╔══
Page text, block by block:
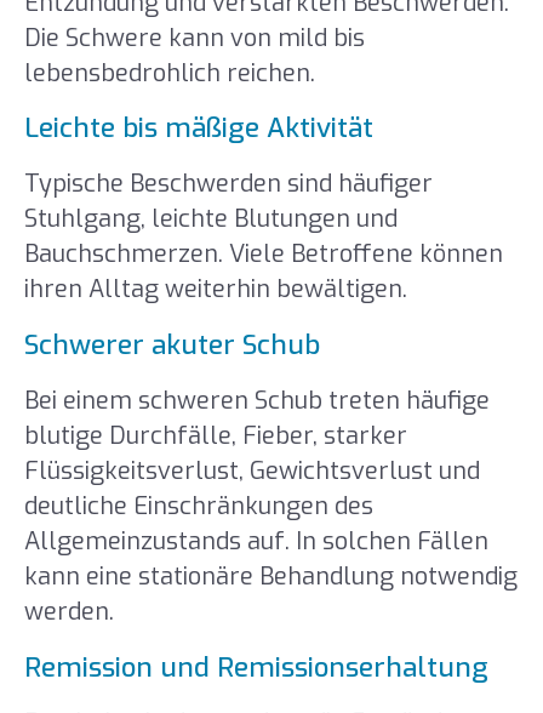
Die Schwere kann von mild bis
lebensbedrohlich reichen.
Leichte bis mäßige Aktivität
Typische Beschwerden sind häufiger
Stuhlgang, leichte Blutungen und
Bauchschmerzen. Viele Betroffene können
ihren Alltag weiterhin bewältigen.
Schwerer akuter Schub
Bei einem schweren Schub treten häufige
blutige Durchfälle, Fieber, starker
Flüssigkeitsverlust, Gewichtsverlust und
deutliche Einschränkungen des
Allgemeinzustands auf. In solchen Fällen
kann eine stationäre Behandlung notwendig
werden.
Remission und Remissionserhaltung
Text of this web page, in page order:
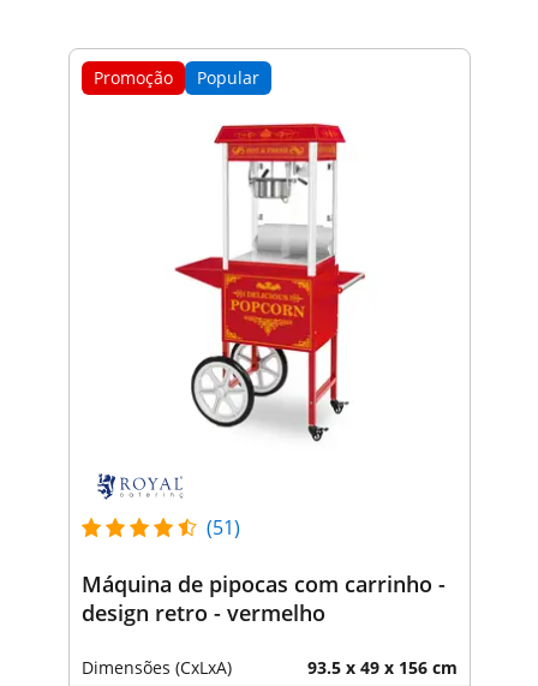
Promoção Popular
(51)
Máquina de pipocas com carrinho -
design retro - vermelho
Dimensões (CxLxA) 93.5 x 49 x 156 cm
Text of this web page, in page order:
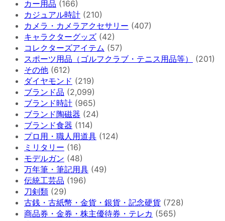
カー用品 (166)
カジュアル時計 (210)
カメラ・カメラアクセサリー (407)
キャラクターグッズ (42)
コレクターズアイテム (57)
スポーツ用品（ゴルフクラブ・テニス用品等）
(201)
その他 (612)
ダイヤモンド (219)
ブランド品 (2,099)
ブランド時計 (965)
ブランド陶磁器 (24)
ブランド食器 (114)
プロ用・職人用道具 (124)
ミリタリー (16)
モデルガン (48)
万年筆・筆記用具 (49)
伝統工芸品 (196)
刀剣類 (29)
古銭・古紙幣・金貨・銀貨・記念硬貨 (728)
商品券・金券・株主優待券・テレカ (565)
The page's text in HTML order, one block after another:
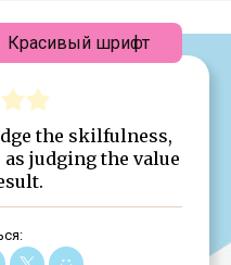
the skilfulness,
judging the value
Красивый шрифт
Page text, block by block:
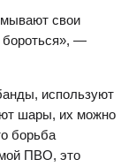
свои
бороться», —
используют
шары, их можно
борьба
ПВО, это
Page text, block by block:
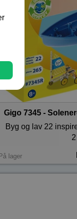
Gigo 7345 -
Byg og lav 22
lager
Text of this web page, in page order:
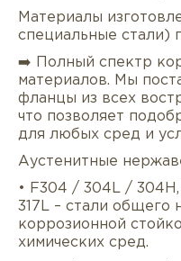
╚══
:: WORK REQUIRED ::
Every entry above, pictures excluded, needs to be duplicated exactly.

:: EXERCISE SOLUTION ::
Page text, block by block:
Die Schwere kann von mild bis
lebensbedrohlich reichen.
Leichte bis mäßige Aktivität
Typische Beschwerden sind häufiger
Stuhlgang, leichte Blutungen und
Bauchschmerzen. Viele Betroffene können
ihren Alltag weiterhin bewältigen.
Schwerer akuter Schub
Bei einem schweren Schub treten häufige
blutige Durchfälle, Fieber, starker
Flüssigkeitsverlust, Gewichtsverlust und
deutliche Einschränkungen des
Allgemeinzustands auf. In solchen Fällen
kann eine stationäre Behandlung notwendig
werden.
Remission und Remissionserhaltung
Text of this web page, in page order:
Promoção Popular
(51)
Máquina de pipocas com carrinho -
design retro - vermelho
Dimensões (CxLxA) 93.5 x 49 x 156 cm
Text of this web page, in page order:
カー用品 (166)
カジュアル時計 (210)
カメラ・カメラアクセサリー (407)
キャラクターグッズ (42)
コレクターズアイテム (57)
スポーツ用品（ゴルフクラブ・テニス用品等）
(201)
その他 (612)
ダイヤモンド (219)
ブランド品 (2,099)
ブランド時計 (965)
ブランド陶磁器 (24)
ブランド食器 (114)
プロ用・職人用道具 (124)
ミリタリー (16)
モデルガン (48)
万年筆・筆記用具 (49)
伝統工芸品 (196)
刀剣類 (29)
古銭・古紙幣・金貨・銀貨・記念硬貨 (728)
商品券・金券・株主優待券・テレカ (565)
The page's text in HTML order, one block after another:
the skilfulness,
judging the value
Красивый шрифт
Page text, block by block:
свои
бороться», —
используют
шары, их можно
борьба
ПВО, это
Page text, block by block:
Gigo 7345 -
Byg og lav 22
lager
Text of this web page, in page order:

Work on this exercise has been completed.